Inoltre, stiamo virando in modo netto verso l’abbandono del sale e degli zuccheri aggiunti, per ambire al ritorno del principio base di Ippocrate “fa che il Cibo sia la tua Medicina e che la Medicina sia il tuo Cibo.

Ci dici quali sono il tuo vino e il tuo olio del cuore?

Tutti i prodotti che seleziono appartengono alla mia intimità. Vivo emozioni molteplici e intense e le connotazioni delle stesse, mi portano a prediligere alcuni prodotti in determinati periodi della mia storia. In questo momento sono innamorato del Prof. Raffaello Annichiarico e dei suoi vini profumati, delicati, ammalianti, avvolgenti ed instancabili. Connotazioni che rispecchiano a pieno la sua personalità.

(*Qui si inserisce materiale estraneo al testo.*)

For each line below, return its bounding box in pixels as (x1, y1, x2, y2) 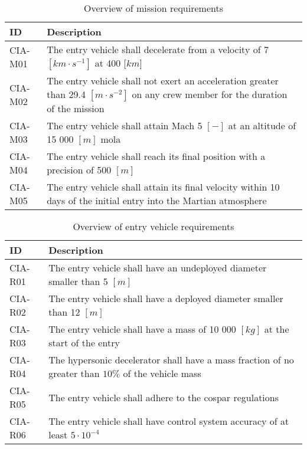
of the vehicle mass (123, 366, 201, 380)
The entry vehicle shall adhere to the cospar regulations (48, 390, 279, 404)
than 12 (48, 305, 80, 319)
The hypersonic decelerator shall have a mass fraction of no (48, 353, 294, 366)
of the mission (47, 101, 104, 115)
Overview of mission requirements (84, 1, 223, 15)
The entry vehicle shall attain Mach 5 (47, 119, 203, 132)
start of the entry (48, 336, 120, 349)
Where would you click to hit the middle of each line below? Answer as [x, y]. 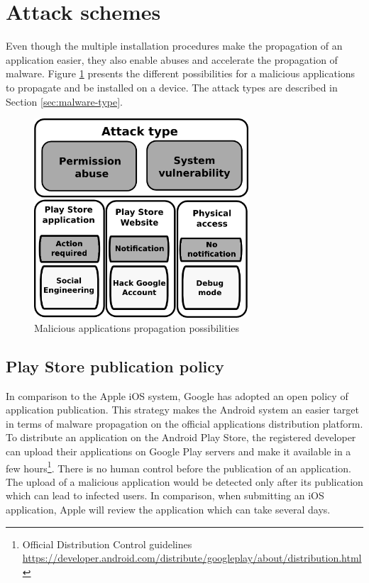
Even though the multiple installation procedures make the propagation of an [174, 46]
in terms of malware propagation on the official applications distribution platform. [184, 423]
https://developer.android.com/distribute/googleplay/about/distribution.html [192, 558]
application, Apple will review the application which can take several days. [168, 510]
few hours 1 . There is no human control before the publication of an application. [178, 467]
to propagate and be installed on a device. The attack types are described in [172, 87]
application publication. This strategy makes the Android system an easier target [183, 410]
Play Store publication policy [115, 366]
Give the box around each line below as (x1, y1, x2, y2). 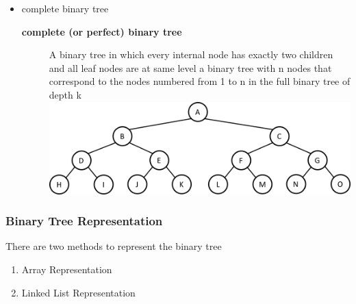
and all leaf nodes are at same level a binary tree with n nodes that (49, 60, 332, 75)
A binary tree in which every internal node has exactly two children (49, 47, 333, 62)
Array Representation (21, 262, 112, 276)
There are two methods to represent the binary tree (5, 239, 222, 253)
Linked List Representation (21, 285, 136, 299)
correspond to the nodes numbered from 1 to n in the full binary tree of (49, 74, 351, 88)
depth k (49, 87, 81, 101)
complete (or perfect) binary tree (21, 24, 182, 38)
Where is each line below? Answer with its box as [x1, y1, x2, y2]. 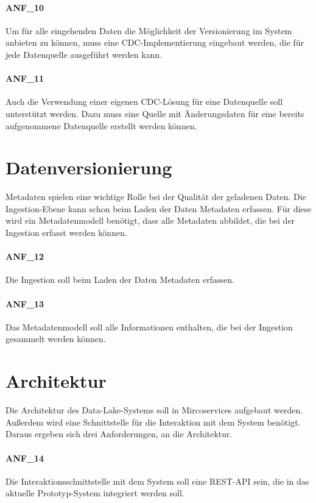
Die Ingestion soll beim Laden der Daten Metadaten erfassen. [5, 273, 234, 286]
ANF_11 [5, 72, 44, 85]
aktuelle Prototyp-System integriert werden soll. [5, 487, 184, 499]
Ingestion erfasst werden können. [5, 226, 127, 239]
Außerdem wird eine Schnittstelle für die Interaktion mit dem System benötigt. [5, 415, 301, 428]
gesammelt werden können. [5, 332, 106, 345]
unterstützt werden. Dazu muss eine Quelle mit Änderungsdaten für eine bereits [5, 107, 304, 120]
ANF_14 [5, 451, 44, 464]
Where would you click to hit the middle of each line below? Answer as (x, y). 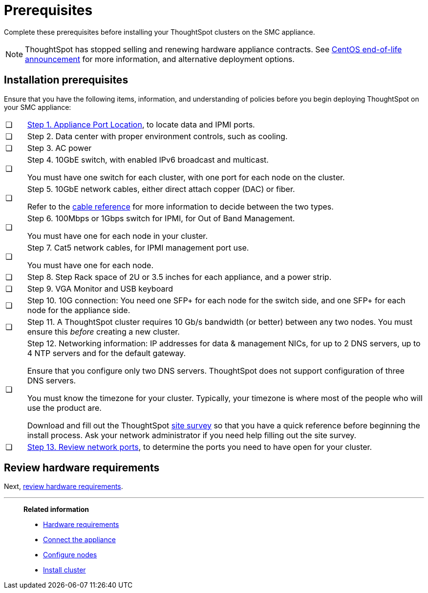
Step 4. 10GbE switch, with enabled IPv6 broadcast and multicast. (148, 159)
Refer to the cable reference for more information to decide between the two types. (180, 206)
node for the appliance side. (79, 310)
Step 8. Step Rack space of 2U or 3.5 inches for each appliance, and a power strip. (179, 277)
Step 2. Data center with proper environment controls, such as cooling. (157, 136)
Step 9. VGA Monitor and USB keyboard (100, 288)
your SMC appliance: (38, 107)
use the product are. (64, 408)
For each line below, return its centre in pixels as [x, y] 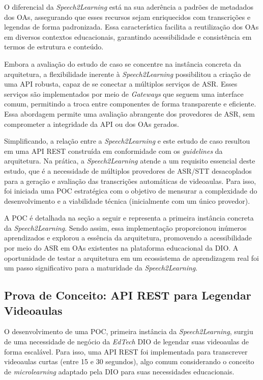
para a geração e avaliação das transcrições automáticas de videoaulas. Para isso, [130, 181]
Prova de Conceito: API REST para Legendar [128, 295]
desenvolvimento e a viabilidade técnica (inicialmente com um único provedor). [127, 200]
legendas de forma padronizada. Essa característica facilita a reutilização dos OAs [131, 27]
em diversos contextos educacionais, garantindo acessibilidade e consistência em [128, 36]
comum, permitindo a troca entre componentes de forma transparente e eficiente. [130, 104]
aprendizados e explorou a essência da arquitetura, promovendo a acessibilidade [128, 238]
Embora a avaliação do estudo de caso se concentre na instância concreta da [123, 63]
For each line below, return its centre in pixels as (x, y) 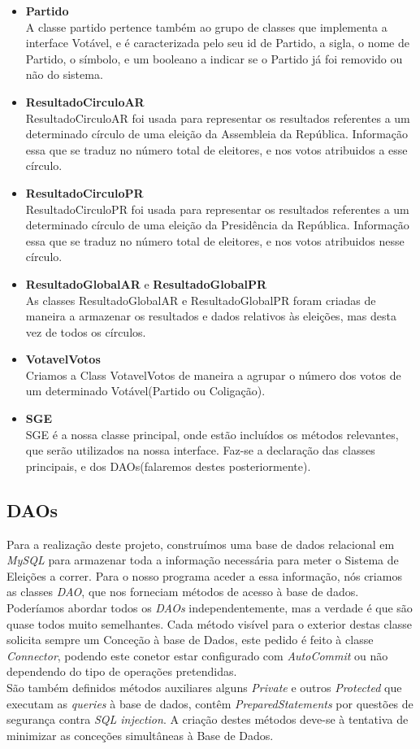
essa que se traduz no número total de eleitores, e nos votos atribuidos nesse (215, 240)
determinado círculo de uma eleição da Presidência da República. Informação (217, 225)
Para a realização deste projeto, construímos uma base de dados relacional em (201, 544)
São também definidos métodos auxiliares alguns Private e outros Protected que (204, 687)
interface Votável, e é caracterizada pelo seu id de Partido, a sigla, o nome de (217, 43)
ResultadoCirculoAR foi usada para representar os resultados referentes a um (218, 118)
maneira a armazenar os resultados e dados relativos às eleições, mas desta (211, 316)
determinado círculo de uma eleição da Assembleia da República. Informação (217, 134)
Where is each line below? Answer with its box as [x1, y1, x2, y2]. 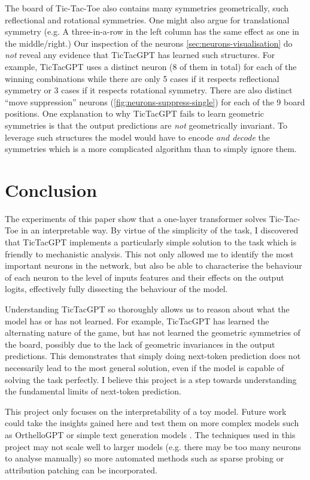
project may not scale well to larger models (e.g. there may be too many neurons [5, 440, 302, 452]
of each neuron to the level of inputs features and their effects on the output [5, 271, 284, 283]
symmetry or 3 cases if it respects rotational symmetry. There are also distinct [5, 84, 293, 96]
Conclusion [5, 177, 98, 202]
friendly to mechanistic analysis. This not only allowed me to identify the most [5, 247, 294, 260]
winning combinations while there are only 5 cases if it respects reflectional [5, 72, 279, 84]
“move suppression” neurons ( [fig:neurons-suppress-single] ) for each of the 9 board [5, 95, 305, 108]
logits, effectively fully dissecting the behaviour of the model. [5, 282, 228, 295]
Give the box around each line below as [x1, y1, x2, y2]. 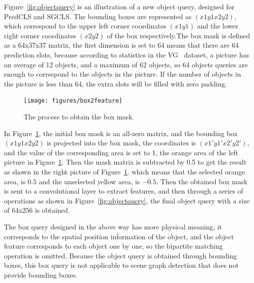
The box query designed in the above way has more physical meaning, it [4, 221, 222, 231]
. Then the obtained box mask [156, 176, 248, 186]
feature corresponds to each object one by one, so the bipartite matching [4, 241, 223, 251]
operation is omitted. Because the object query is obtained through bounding [4, 250, 237, 260]
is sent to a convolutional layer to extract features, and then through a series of [4, 186, 243, 196]
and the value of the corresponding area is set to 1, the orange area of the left [4, 147, 239, 157]
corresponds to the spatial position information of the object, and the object [4, 231, 234, 241]
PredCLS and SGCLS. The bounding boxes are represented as [4, 11, 192, 21]
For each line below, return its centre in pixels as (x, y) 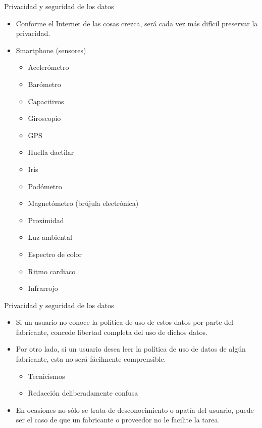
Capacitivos (46, 101)
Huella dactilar (51, 152)
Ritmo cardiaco (52, 271)
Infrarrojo (43, 288)
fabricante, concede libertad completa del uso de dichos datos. (112, 332)
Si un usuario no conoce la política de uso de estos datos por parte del (125, 322)
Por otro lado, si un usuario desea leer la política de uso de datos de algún (131, 349)
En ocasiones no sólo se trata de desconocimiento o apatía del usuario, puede (135, 410)
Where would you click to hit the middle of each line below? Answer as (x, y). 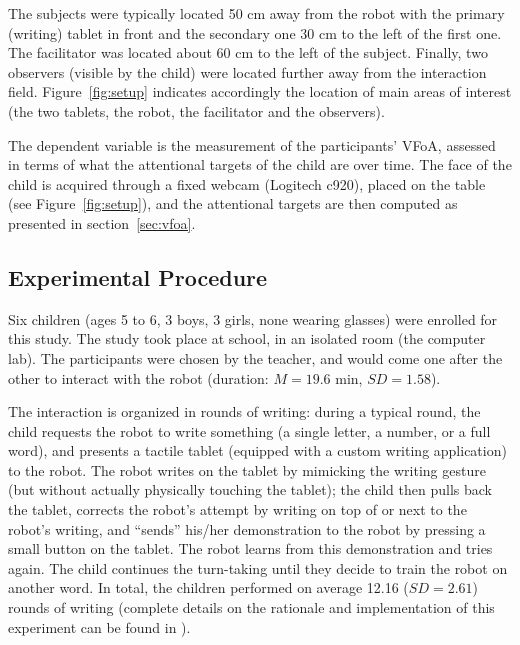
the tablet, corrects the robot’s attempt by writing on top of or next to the (237, 509)
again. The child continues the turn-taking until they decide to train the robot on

Per ciò che concerne l’olio, L’Ogliarola di Oro Di Rufolo quest’anno ha solleticato le mie fantasie. Un olio fuori dalle righe, non convenzionale, dai sentori forti, con una fluidità ed una opulenza indescrivibili. Sgarbato, non equilibrato, sfacciatamente infinito. Nella mia carriera di assaggiatore è il primo anno che riscontro tanta voluttuosità da questa interessante e sottovalutata Varietà.